(Items listed in a dataset)
┄┄┄┄┄┄

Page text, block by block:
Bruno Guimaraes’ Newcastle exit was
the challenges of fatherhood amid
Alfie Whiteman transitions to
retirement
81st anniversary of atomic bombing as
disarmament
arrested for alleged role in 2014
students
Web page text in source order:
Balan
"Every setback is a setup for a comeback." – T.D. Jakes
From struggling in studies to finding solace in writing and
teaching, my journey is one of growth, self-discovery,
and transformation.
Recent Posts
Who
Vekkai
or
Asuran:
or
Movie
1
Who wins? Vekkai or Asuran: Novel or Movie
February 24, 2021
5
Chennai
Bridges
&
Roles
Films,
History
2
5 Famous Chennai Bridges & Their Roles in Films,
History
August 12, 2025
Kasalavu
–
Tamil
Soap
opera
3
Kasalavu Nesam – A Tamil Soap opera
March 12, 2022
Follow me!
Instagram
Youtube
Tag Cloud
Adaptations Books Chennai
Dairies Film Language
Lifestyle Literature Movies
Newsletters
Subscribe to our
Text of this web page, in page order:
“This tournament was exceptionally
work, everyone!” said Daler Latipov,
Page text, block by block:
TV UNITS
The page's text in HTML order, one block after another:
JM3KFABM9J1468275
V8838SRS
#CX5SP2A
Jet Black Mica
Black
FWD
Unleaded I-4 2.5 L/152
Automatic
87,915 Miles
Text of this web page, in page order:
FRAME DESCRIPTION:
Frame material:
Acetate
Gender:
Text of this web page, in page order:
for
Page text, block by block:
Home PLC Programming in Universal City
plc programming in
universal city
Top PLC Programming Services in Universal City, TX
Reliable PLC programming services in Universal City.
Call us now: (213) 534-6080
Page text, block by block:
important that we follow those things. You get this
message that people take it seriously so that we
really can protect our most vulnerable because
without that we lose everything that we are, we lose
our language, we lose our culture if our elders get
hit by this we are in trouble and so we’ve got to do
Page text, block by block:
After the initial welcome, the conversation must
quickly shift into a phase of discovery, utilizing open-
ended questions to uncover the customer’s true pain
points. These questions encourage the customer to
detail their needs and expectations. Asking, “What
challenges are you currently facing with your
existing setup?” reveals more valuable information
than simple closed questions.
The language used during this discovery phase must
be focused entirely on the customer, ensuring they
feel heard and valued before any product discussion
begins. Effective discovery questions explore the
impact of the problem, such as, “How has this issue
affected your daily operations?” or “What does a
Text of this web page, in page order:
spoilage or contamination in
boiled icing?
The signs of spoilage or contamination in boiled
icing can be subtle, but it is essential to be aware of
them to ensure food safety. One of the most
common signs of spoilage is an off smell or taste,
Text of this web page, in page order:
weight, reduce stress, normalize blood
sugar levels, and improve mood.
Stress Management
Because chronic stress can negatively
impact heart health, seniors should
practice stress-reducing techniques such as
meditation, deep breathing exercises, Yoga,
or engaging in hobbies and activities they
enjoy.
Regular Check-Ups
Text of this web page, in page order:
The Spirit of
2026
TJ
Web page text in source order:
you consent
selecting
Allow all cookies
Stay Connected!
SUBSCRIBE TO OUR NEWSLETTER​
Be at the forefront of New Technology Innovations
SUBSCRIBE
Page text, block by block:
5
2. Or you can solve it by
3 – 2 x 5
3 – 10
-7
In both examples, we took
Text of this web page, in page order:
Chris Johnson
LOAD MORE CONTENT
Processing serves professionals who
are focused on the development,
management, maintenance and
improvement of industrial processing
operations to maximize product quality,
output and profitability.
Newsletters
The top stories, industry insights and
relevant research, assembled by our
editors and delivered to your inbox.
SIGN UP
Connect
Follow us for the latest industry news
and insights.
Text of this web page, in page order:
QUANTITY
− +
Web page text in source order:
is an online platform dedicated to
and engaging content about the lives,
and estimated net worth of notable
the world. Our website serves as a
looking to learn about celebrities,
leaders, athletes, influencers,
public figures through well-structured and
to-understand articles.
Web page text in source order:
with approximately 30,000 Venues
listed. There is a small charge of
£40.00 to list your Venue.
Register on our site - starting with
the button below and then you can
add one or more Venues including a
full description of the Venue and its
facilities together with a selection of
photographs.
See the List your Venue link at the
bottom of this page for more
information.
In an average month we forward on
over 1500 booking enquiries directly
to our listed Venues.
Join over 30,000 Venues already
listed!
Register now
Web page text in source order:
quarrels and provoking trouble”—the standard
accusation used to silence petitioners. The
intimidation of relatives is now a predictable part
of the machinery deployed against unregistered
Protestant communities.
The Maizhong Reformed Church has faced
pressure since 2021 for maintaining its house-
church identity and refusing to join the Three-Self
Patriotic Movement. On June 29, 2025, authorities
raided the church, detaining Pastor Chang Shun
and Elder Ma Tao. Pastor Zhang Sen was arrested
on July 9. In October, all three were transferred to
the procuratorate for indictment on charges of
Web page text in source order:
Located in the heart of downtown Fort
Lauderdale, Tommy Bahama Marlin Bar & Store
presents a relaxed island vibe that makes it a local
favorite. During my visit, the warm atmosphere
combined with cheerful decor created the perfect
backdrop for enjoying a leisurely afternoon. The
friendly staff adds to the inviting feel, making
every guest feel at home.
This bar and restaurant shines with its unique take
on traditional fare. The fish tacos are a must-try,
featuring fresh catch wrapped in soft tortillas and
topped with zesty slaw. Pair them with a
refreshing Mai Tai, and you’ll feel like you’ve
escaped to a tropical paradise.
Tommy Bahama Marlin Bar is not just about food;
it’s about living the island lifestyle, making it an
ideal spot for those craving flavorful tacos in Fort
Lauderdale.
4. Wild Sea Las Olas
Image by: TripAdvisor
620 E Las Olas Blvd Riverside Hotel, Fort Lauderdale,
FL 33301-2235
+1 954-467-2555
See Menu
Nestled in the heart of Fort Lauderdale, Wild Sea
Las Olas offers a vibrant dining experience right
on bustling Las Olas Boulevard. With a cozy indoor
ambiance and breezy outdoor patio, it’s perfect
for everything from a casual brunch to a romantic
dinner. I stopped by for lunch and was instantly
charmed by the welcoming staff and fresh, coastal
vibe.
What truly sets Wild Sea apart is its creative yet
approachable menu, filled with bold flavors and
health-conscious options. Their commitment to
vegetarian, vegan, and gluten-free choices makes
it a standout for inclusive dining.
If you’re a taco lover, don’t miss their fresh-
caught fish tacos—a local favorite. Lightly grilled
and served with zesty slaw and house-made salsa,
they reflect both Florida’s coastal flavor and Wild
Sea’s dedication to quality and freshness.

┄┄┄┄┄┄

Every line with "zesty" in it should be copied from the entries above.

▶ _OUTPUT OF THE TASK_
topped with zesty slaw. Pair them with a
and served with zesty slaw and house-made salsa,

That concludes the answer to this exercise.